TASK INSTRUCTIONS
Each line of the records below that holds "four" should be returned.

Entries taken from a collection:
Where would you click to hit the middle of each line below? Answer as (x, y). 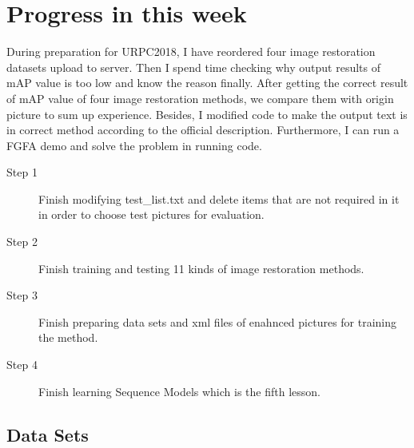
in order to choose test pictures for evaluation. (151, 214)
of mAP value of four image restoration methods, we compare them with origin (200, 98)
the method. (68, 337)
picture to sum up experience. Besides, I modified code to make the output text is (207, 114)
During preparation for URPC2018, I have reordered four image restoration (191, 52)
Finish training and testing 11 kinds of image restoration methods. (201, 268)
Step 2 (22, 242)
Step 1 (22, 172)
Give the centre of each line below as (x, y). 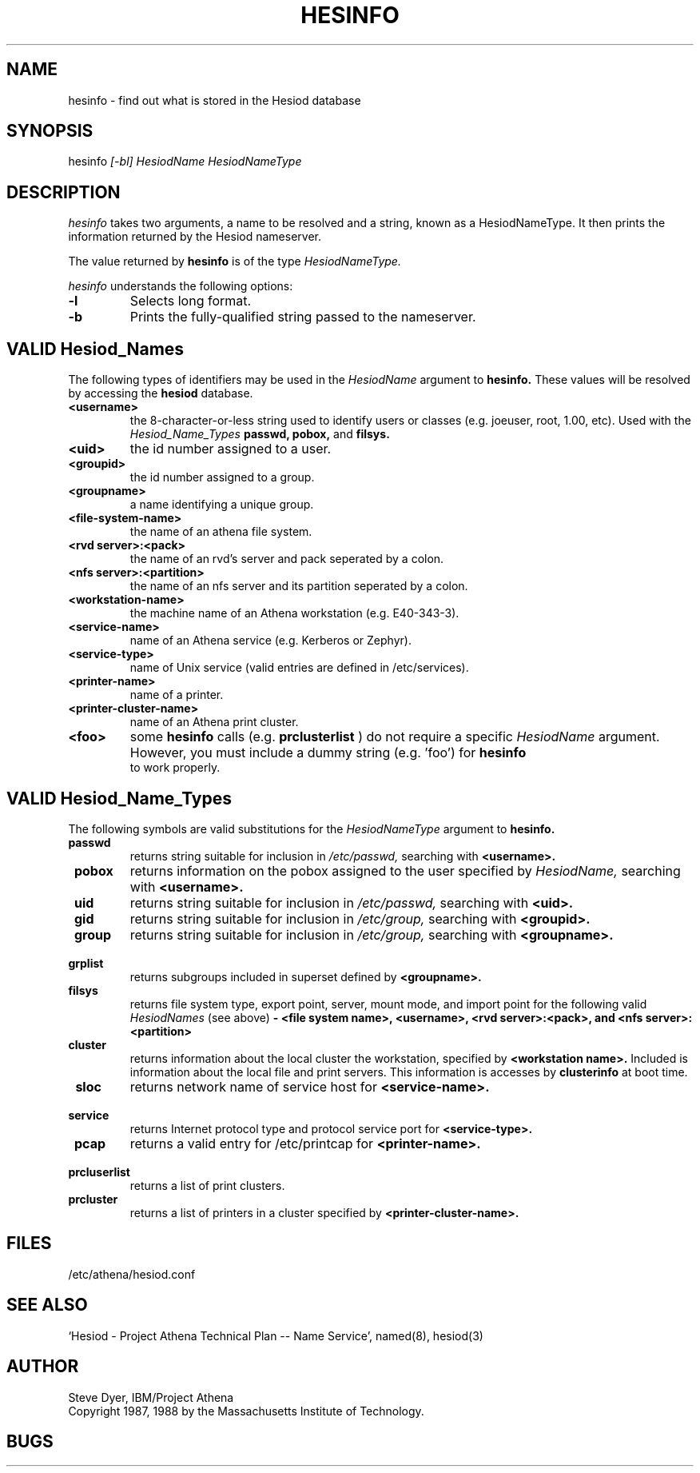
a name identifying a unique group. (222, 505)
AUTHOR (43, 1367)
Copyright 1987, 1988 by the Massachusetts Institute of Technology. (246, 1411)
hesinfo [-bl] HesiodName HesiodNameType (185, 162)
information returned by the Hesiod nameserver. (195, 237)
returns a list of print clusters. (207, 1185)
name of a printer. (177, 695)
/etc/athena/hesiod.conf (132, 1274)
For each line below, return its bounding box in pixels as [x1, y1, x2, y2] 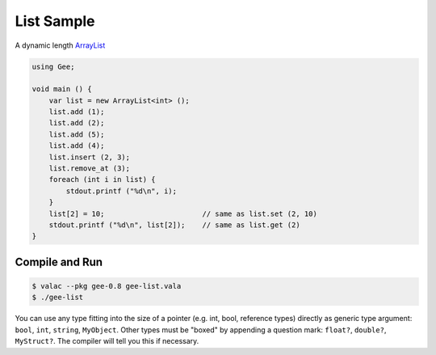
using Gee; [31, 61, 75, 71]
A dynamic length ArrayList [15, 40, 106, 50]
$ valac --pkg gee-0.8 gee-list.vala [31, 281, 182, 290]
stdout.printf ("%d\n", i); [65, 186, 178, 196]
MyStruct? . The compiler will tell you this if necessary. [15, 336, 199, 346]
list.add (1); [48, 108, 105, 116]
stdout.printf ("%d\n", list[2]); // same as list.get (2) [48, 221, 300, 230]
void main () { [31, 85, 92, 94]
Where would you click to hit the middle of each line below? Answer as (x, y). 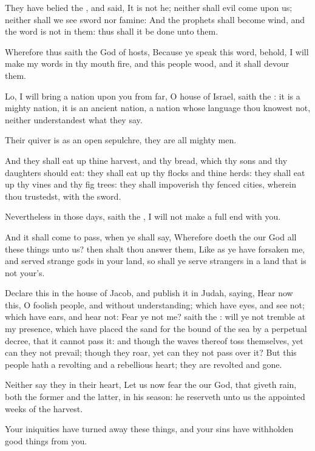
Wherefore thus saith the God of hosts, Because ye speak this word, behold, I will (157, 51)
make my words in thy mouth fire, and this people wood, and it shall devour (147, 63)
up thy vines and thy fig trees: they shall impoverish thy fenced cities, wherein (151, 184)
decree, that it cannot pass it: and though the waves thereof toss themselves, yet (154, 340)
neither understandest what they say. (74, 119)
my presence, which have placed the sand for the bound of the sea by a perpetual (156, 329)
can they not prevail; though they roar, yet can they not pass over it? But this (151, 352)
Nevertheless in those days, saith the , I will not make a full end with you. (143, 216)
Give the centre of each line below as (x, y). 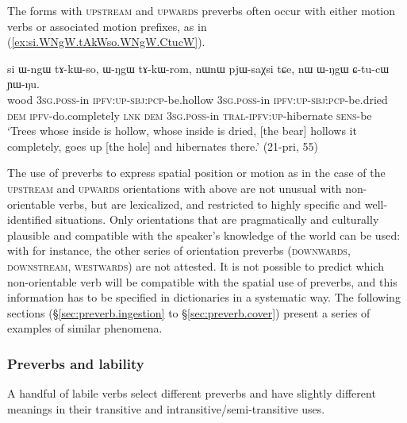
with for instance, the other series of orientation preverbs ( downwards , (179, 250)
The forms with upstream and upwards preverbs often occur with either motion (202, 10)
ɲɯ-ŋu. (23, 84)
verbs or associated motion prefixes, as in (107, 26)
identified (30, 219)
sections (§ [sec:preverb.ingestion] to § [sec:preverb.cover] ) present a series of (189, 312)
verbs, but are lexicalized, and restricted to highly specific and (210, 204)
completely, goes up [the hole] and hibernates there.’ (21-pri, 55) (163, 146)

EXERCISE OUTPUT
of mAP value of four image restoration methods, we compare them with origin (200, 98)
During preparation for URPC2018, I have reordered four image restoration (191, 52)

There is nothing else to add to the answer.